The final day was all on Valentia Island, now with a handy bridge across from Portmagee. We started off at the old Valentia slate quarry at Dohilla where smooth slabs of astonishing size were produced in the past: used for billiard tables and shelving in particular. These are underground quarries but were closed in 1911 because of foreign competition - from Wales - though there has been some recent interest and we could see modern machinery down in the quarry. Part of the main quarry approach has been converted into a grotto with a statue of Our Lady and Bernadette highup on the cliff. Sadly we didn't know if they were lifesize or no, so no good for scale.
From here we went down to the Tetrapod trackway site, also at Dohilla. This is one of the earliest records in the world of primitive amphibian trackways and was discovered in 1992 by Iwan Stossel, a geology student from Zurich, and published in 1995. Dating of associated volcanic rocks places this at 385 Ma.
The footprints don't show any detail and are likely to be underprints but even so give a lot of information about the size and and movement of the animal. One shows body drag and another, tail drag. They've been deformed by tectonic stress but strain analysis shows the original body length was around 1m.

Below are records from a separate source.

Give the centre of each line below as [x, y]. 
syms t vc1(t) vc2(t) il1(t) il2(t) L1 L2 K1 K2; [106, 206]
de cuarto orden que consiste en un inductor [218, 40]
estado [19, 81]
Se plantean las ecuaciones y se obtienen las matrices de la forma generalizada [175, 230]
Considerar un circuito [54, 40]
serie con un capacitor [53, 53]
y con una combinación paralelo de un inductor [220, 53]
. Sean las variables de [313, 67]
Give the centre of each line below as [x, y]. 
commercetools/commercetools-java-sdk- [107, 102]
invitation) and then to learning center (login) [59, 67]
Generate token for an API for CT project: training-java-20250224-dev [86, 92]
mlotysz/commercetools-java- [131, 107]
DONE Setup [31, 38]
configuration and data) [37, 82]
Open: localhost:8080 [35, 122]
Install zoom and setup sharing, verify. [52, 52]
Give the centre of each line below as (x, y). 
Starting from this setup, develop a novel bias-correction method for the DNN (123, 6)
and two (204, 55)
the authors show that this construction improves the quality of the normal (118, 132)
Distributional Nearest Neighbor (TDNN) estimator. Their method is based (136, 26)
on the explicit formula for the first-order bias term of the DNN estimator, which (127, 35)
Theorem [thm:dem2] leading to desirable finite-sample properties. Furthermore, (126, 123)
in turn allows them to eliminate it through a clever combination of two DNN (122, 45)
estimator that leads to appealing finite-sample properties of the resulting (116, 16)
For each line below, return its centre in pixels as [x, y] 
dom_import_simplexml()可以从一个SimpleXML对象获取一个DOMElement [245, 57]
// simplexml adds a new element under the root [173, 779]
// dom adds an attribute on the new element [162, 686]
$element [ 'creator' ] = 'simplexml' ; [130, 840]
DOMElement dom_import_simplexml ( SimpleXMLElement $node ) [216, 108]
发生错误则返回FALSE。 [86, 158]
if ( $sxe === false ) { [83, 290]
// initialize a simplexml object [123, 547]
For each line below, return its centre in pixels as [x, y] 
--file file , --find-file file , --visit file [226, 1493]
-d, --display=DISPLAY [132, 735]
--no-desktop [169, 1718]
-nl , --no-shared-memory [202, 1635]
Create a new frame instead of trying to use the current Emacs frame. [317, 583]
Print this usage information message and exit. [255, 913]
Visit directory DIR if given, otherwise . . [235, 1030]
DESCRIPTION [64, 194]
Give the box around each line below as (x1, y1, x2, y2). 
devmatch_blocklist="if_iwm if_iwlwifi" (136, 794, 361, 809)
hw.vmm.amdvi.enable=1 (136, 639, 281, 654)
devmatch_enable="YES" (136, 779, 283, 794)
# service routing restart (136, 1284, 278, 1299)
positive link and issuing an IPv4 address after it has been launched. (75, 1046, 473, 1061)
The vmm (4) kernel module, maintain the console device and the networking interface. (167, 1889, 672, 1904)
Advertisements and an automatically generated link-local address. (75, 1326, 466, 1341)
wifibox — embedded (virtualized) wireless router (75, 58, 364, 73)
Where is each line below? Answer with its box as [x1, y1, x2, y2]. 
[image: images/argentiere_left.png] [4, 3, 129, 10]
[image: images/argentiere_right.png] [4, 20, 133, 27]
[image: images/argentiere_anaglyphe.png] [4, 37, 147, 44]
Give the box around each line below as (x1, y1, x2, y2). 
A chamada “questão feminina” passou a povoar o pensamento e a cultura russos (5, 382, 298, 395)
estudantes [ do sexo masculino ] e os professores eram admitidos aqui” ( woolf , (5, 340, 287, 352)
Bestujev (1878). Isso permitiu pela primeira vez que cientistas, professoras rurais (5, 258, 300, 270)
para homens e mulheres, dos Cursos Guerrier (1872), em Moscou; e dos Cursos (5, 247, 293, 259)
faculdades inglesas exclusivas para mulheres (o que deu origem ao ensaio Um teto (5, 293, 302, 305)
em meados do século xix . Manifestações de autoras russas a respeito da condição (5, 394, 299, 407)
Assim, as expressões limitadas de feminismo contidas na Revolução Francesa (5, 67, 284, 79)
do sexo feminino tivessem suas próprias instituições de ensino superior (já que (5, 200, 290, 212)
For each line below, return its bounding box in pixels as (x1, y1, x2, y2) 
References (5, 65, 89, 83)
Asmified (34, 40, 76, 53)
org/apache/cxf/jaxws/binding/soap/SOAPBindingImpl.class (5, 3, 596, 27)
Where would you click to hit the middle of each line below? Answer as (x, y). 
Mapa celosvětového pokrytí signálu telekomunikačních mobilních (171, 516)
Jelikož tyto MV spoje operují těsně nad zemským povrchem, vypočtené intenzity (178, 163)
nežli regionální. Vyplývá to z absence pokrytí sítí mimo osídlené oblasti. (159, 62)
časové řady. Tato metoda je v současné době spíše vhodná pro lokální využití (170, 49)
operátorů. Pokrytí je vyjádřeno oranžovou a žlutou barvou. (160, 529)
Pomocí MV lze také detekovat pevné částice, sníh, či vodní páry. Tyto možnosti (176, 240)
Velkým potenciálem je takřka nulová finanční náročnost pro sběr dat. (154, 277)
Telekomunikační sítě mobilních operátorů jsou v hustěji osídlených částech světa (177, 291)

There's a good interpretation board and the access is easy from the designated car park via a pathway down to the top of the low cliff.
Lunch was in Knights Town - built in the 19th Century for the quarries and, as far as mine went at least, was another bowl of delicious chowder eaten on a roof terrace overlooking the harbour. After a diversion to see the Altazamuth Stone (and some debate about why it isn't Altazimuth) and a walk to the museum to get some booklets about the trackway (if shut ring the number on the door!) we went back round to Trawagwinnaun Bay on the way to Cromwell Lighthouse to check out a wide dolerite dyke, and then below the lighthouse to see the Valentia Slate Fm which has a number of trackways of Diplichnites - must have been about the size of a largish centipede!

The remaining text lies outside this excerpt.